* **SUPPLIED ENTRIES**:
==============================

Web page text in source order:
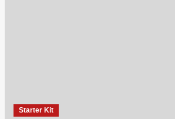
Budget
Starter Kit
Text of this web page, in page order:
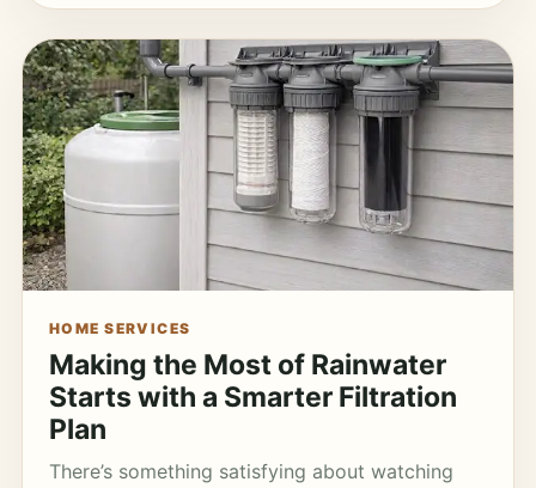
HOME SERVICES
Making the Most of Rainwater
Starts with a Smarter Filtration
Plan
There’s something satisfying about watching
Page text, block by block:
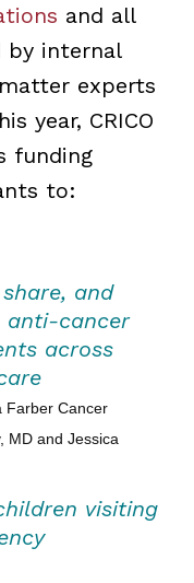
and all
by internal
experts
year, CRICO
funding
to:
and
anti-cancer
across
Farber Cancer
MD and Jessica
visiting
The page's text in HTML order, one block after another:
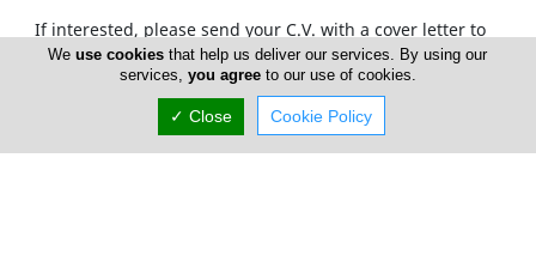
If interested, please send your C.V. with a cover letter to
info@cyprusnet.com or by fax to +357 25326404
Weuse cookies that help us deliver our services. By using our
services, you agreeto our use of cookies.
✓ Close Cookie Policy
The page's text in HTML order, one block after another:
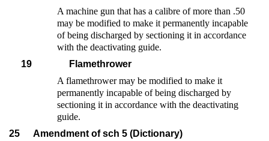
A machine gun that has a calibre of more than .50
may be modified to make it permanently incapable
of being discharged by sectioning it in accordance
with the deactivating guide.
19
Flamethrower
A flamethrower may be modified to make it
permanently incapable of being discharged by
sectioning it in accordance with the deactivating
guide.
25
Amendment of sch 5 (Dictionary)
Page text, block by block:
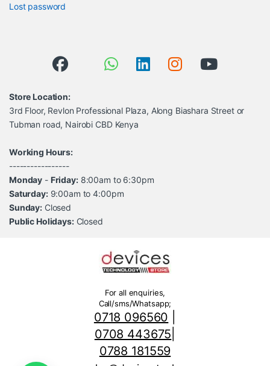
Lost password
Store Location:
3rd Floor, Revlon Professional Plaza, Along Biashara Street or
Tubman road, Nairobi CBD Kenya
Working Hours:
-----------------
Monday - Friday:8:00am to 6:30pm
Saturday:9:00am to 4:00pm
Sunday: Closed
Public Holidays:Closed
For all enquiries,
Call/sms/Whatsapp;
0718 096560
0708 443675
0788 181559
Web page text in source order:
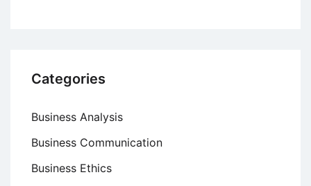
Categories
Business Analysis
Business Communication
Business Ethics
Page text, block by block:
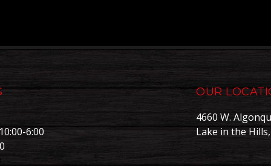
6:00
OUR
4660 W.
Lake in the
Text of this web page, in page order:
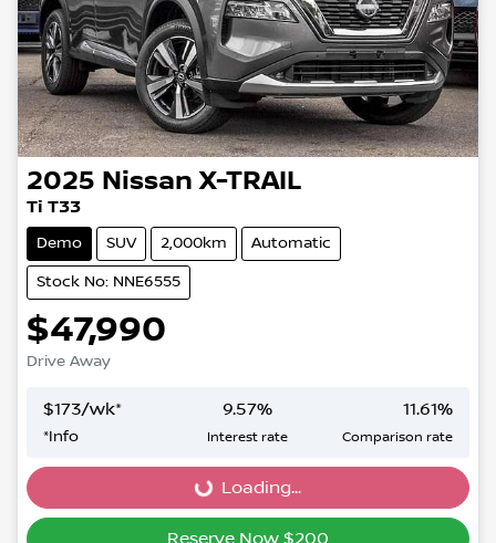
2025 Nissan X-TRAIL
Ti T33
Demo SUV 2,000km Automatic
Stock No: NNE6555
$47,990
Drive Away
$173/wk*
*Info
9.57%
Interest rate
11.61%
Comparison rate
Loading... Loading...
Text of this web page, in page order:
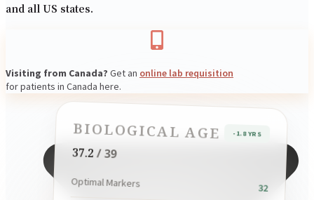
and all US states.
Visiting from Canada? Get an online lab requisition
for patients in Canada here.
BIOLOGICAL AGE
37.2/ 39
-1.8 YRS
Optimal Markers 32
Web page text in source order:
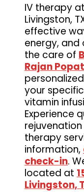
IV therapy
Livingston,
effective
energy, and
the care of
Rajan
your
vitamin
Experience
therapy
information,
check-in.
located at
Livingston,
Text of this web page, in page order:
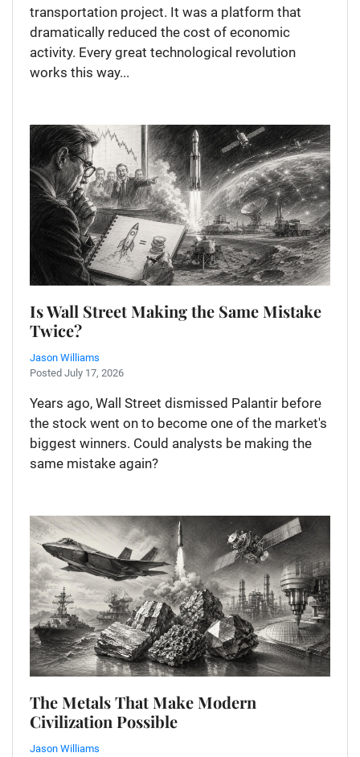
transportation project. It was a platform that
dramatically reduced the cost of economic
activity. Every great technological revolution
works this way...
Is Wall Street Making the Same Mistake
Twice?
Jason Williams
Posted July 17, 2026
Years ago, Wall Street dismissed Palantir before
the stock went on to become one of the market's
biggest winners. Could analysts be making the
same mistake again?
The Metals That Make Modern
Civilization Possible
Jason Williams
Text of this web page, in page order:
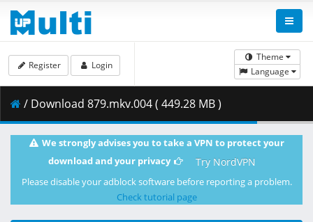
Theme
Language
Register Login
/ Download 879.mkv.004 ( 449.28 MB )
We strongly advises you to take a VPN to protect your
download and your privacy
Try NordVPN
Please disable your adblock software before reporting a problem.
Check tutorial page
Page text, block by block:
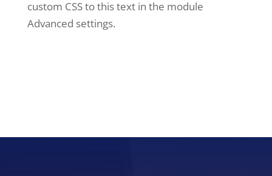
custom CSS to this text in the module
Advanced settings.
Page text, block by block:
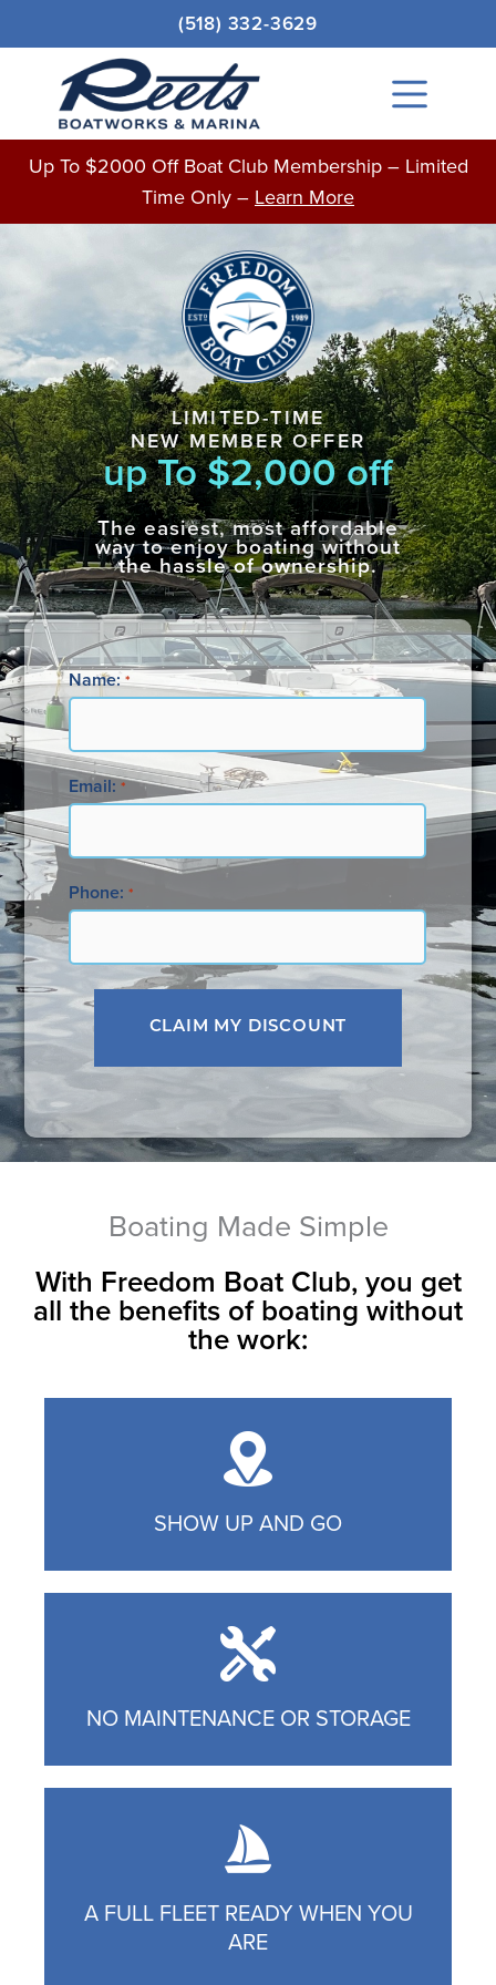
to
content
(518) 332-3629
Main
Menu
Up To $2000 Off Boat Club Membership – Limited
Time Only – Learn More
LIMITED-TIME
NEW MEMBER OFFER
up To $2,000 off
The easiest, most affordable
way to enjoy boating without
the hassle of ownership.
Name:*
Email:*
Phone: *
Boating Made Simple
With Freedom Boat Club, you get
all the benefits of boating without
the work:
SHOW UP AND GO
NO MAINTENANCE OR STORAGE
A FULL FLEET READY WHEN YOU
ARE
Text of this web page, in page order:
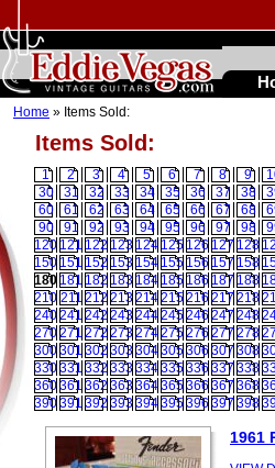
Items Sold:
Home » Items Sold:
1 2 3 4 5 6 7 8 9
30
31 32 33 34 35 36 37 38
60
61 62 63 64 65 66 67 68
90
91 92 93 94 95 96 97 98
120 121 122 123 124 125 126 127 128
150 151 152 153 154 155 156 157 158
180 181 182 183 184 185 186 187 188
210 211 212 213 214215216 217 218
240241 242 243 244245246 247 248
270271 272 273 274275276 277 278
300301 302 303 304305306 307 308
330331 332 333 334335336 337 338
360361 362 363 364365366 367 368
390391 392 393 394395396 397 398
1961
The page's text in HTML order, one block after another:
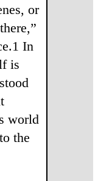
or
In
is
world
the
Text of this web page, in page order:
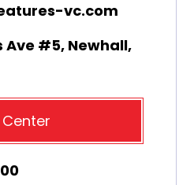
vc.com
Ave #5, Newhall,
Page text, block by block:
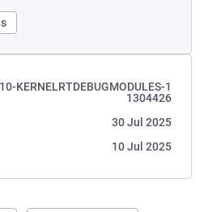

==============================

* **WHAT YOU ARE ASKED TO DO**:
With the pictures removed, output the listing above exactly.

* **TASK OUTPUT**:
Web page text in source order:
Budget
Starter Kit
Text of this web page, in page order:
HOME SERVICES
Making the Most of Rainwater
Starts with a Smarter Filtration
Plan
There’s something satisfying about watching
Page text, block by block:
and all
by internal
experts
year, CRICO
funding
to:
and
anti-cancer
across
Farber Cancer
MD and Jessica
visiting
The page's text in HTML order, one block after another:
If interested, please send your C.V. with a cover letter to
info@cyprusnet.com or by fax to +357 25326404
Weuse cookies that help us deliver our services. By using our
services, you agreeto our use of cookies.
✓ Close Cookie Policy
The page's text in HTML order, one block after another:
A machine gun that has a calibre of more than .50
may be modified to make it permanently incapable
of being discharged by sectioning it in accordance
with the deactivating guide.
19
Flamethrower
A flamethrower may be modified to make it
permanently incapable of being discharged by
sectioning it in accordance with the deactivating
guide.
25
Amendment of sch 5 (Dictionary)
Page text, block by block:
Lost password
Store Location:
3rd Floor, Revlon Professional Plaza, Along Biashara Street or
Tubman road, Nairobi CBD Kenya
Working Hours:
-----------------
Monday - Friday:8:00am to 6:30pm
Saturday:9:00am to 4:00pm
Sunday: Closed
Public Holidays:Closed
For all enquiries,
Call/sms/Whatsapp;
0718 096560
0708 443675
0788 181559
Web page text in source order:
Categories
Business Analysis
Business Communication
Business Ethics
Page text, block by block:
6:00
OUR
4660 W.
Lake in the
Text of this web page, in page order:
2025 Nissan X-TRAIL
Ti T33
Demo SUV 2,000km Automatic
Stock No: NNE6555
$47,990
Drive Away
$173/wk*
*Info
9.57%
Interest rate
11.61%
Comparison rate
Loading... Loading...
Text of this web page, in page order:
and all US states.
Visiting from Canada? Get an online lab requisition
for patients in Canada here.
BIOLOGICAL AGE
37.2/ 39
-1.8 YRS
Optimal Markers 32
Web page text in source order:
IV therapy
Livingston,
effective
energy, and
the care of
Rajan
your
vitamin
Experience
therapy
information,
check-in.
located at
Livingston,
Text of this web page, in page order:
transportation project. It was a platform that
dramatically reduced the cost of economic
activity. Every great technological revolution
works this way...
Is Wall Street Making the Same Mistake
Twice?
Jason Williams
Posted July 17, 2026
Years ago, Wall Street dismissed Palantir before
the stock went on to become one of the market's
biggest winners. Could analysts be making the
same mistake again?
The Metals That Make Modern
Civilization Possible
Jason Williams
Text of this web page, in page order:
Theme
Language
Register Login
/ Download 879.mkv.004 ( 449.28 MB )
We strongly advises you to take a VPN to protect your
download and your privacy
Try NordVPN
Please disable your adblock software before reporting a problem.
Check tutorial page
Page text, block by block:
custom CSS to this text in the module
Advanced settings.
Page text, block by block:
to
content
(518) 332-3629
Main
Menu
Up To $2000 Off Boat Club Membership – Limited
Time Only – Learn More
LIMITED-TIME
NEW MEMBER OFFER
up To $2,000 off
The easiest, most affordable
way to enjoy boating without
the hassle of ownership.
Name:*
Email:*
Phone: *
Boating Made Simple
With Freedom Boat Club, you get
all the benefits of boating without
the work:
SHOW UP AND GO
NO MAINTENANCE OR STORAGE
A FULL FLEET READY WHEN YOU
ARE
Text of this web page, in page order:
Items Sold:
Home » Items Sold:
1 2 3 4 5 6 7 8 9
30
31 32 33 34 35 36 37 38
60
61 62 63 64 65 66 67 68
90
91 92 93 94 95 96 97 98
120 121 122 123 124 125 126 127 128
150 151 152 153 154 155 156 157 158
180 181 182 183 184 185 186 187 188
210 211 212 213 214215216 217 218
240241 242 243 244245246 247 248
270271 272 273 274275276 277 278
300301 302 303 304305306 307 308
330331 332 333 334335336 337 338
360361 362 363 364365366 367 368
390391 392 393 394395396 397 398
1961
The page's text in HTML order, one block after another:
or
In
is
world
the
Text of this web page, in page order:
vc.com
Ave #5, Newhall,
Page text, block by block:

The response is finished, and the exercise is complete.